Wednesday, November 17, 2010

Wake-Up Meanderings

An uninterrupted night’s sleep – no 2 a.m.cup of tea and back to bed. Instead, I woke up at 6 a.m., pulled back the curtain I could reach and lay there looking at the oak tree outside. It’s old and battered but covered in fresh lime-green leaves. I toyed with metaphor. A deciduous tree goes through an annual cycle - catkins, new leaves, acorn, browning leaves. But the leafless stage is not death. It’s dormancy.

Although I like our native evergreens I’ve always appreciated the winter shape of the imported deciduous – gaunt skeletons against the sky, the bare shape of its being. Summer leaves give life and bulk, and hide the outline. Such trees lead a double life.

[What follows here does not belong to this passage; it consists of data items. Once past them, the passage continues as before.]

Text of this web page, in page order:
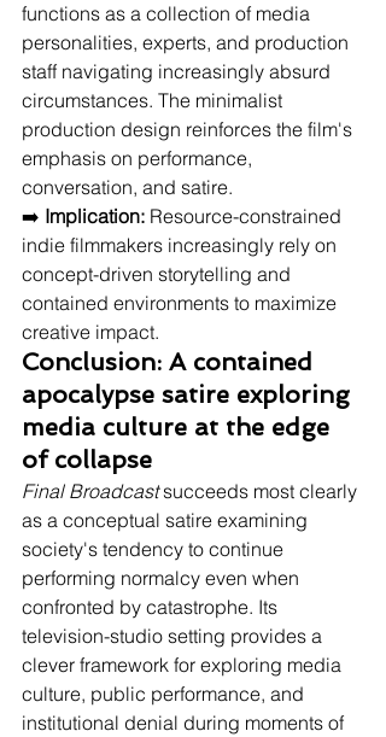
functions as a collection of media
personalities, experts, and production
staff navigating increasingly absurd
circumstances. The minimalist
production design reinforces the film's
emphasis on performance,
conversation, and satire.
➡️ Implication: Resource-constrained
indie filmmakers increasingly rely on
concept-driven storytelling and
contained environments to maximize
creative impact.
Conclusion: A contained
apocalypse satire exploring
media culture at the edge
of collapse
Final Broadcast succeeds most clearly
as a conceptual satire examining
society's tendency to continue
performing normalcy even when
confronted by catastrophe. Its
television-studio setting provides a
clever framework for exploring media
culture, public performance, and
institutional denial during moments of

On the window sill I could see photos of Mum, Anne, my niece Janine and her daughter Taylor. Four generations. The oak tree was once young and now is aged, rather shattered by last March’s storm. The cycles of the tree occur around a more basic rhythm, youth, growth, maturity and decay. It is the rhythm of all living things.

The tree ferns on the other side of the apartment follow a different cycle of renewal. Fresh fronds uncurl and spread graceful. They provide a dappled shade that’s great to sit under. Over time, having shed their spores, they droop and die. In my gardening days I used to pull them off and take them to the tip. I now get Bruce our lawn mower man to do this The fern’s trunk shows from where each frond once swayed though other plants now sprout parasitical up it.

As I lay there my mind chased another thought. During the night I’d had a dream, I was back relief teaching. The irritating thing about these dreams is that often I’m in full health, the strong and agile young man I once was. In the school library unpacking new books I was blissfully happy – excited pupil librarians and fresh books, a great combination. Ichabod!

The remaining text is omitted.